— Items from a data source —
=== Begin Enclosure ===

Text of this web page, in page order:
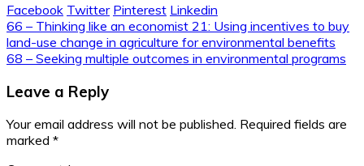
Facebook Twitter Pinterest Linkedin
Post
navigation
66 – Thinking like an economist 21: Using incentives to buy
land-use change in agriculture for environmental benefits
68 – Seeking multiple outcomes in environmental programs
Leave a Reply
Your email address will not be published. Required fields are
marked *

=== End Enclosure ===

— How to complete this task —
Filter the records for lines containing the word "environmental" and copy each one.

— Answer section —
land-use change in agriculture for environmental benefits
68 – Seeking multiple outcomes in environmental programs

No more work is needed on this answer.